Hoher Besuch an der Katholischen Hauptschule Itterstraße: Dagmar Wandt, Leiterin Amt für Schule und Bildung der Landeshauptstadt Düsseldorf, Birgitta Kubsch-von Harten, Vorsitzende der Geschäftsführung Agentur für Arbeit, und u.a. Michael Grütering, Hauptgeschäftsführer der Düsseldorfer Arbeitgeberverbände, ziehen nach dem ersten Projektjahr der Girls‘ & Boys‘ Academy in Düsseldorf eine Zwischenbilanz und sprechen mit Schülerinnen und Schülern, Lehrkräften und Unternehmensvertretern.

Seit Jahren verändert sich das Ausbildungswahlverhalten von Mädchen und Jungen kaum: Der Kraftfahrzeugmechatroniker ist ein beliebter Ausbildungsberuf in Düsseldorf. Rund 96* Prozent der Azubis sind Jungs. Oder ein anderes Beispiel: Rund 98* Prozent der Auszubildenden als Medizinische Fachangestellte in unserer Stadt sind Mädchen.

Mit der Girls‘ & Boys‘ Academy schaffen die Landeshauptstadt Düsseldorf, die Agentur für Arbeit, die Arbeitgeberverbände in Düsseldorf und das Ministerium für Heimat, Kommunales, Bau und Gleichstellung des Landes Nordrhein-Westfalen ein neues Konzept, um das Thema „Mädchen und Jungen in jeweils für sie untypischen Berufsfeldern“ neu anzugehen. Düsseldorf ist eine von insgesamt fünf Modellregionen in NRW.

Ihrer individuellen Stärken und Talenten oftmals nicht bewusst, denken Mädchen und Jungen in längst überholten Rollenbildern und wählen einen – ihrem Geschlecht zugeschriebenen – Beruf.
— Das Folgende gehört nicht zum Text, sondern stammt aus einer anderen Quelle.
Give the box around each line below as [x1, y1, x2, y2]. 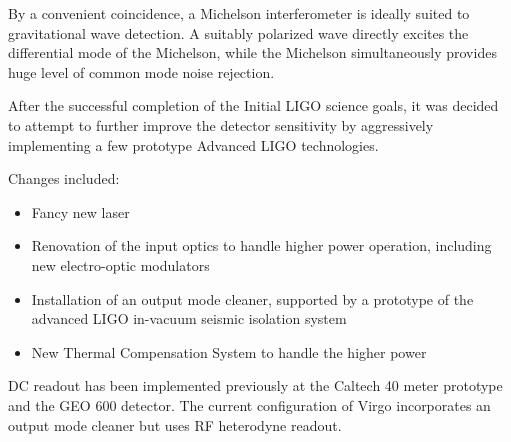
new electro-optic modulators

Noch heute entscheiden sich Mädchen eher für Berufsfelder aus dem SAGE-Bereich (soziale Arbeit, Gesundheit und Pflege sowie Erziehung und Bildung) und Jungen aus dem MINT-Bereich (Mathematik, Informatik, Naturwissenschaften, Technik). Schade, denn so schränken sie ihre Berufswahl ein! Aus diesem Grund gibt es in unserer Stadt die Girls‘ + Boys‘ Academy.

Gefördert wird das innovative und in diesem fokussierten und individuellen Format für Deutschland einmalige Projekt von der Agentur für Arbeit Düsseldorf und der Landeshauptstadt Düsseldorf. Träger ist die Stiftung Pro Ausbildung, eine Initiative der Arbeitgeber der Metall- und Elektroindustrie in Düsseldorf.
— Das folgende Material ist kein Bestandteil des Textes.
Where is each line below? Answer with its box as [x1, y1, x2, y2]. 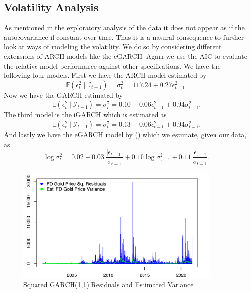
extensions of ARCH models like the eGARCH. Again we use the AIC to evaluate [4, 51, 248, 61]
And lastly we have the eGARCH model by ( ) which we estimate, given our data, [4, 129, 247, 139]
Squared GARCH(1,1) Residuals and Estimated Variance [23, 279, 194, 290]
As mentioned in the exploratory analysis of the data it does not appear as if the [4, 22, 245, 33]
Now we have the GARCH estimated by [4, 90, 123, 100]
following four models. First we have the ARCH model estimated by [4, 70, 207, 80]
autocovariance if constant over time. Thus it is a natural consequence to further [4, 32, 244, 42]
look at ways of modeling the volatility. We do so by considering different [4, 41, 222, 52]

Das kurzweilige Konzept begleitet Düsseldorfer Mädchen und Jungen (rund 100 Schülerinnen und Schüler im ersten Projektjahr. Im zweiten Projektjahr erwarten wir ca. 200 Schülerinnen und Schüler) in einem intensiven, kontinuierlichen Prozess. Innerhalb dieses Prozesses können sie ihre Persönlichkeit weiterentwickeln, ihre Interessen erkunden, ihre Stärken entdecken, soziale Kompetenzen erlernen, sich selbst reflektieren sowie weibliche bzw. männliche Vorbilder in den jeweiligen Berufsfeldern kennenlernen.

Erste Kooperationsschule in Düsseldorf ist die KHS Itterstraße. Weitere Kooperationsschulen sind die GHS Graf-Recke-Straße und die Städt. Gesamtschule Stettiner Straße. Unterstützt wird die Academy u.a. von Bosch Sicherheitssysteme, Diakonie Düsseldorf, Rheinbahn, Stadtwerke Düsseldorf, den Abenteuerspielplätzen Düsseldorf, dem Jugendamt und vielen weiteren externen Partnern.

Projektreferentin Ilka Hüsges: „Dabei setzten wir auf eine geschlechterneutrale Berufswahl- und Stärkenorientierung. Unsere Inhalte bauen auf lern- und erlebnispädagogischen Elementen sowie praxisorientierten Übungen zur Stärkenfindung auf. Zudem werden wir mit den Schülerinnen und Schüler Rollenklischees mit Hilfe von genderuntypischen Berufsvorbildern hinterfragen.“

* Diese Zahlen sind Annäherungswerte der Düsseldorfer Arbeitgeberverbände mit den Erfahrungen der vergangenen fünf Jahre.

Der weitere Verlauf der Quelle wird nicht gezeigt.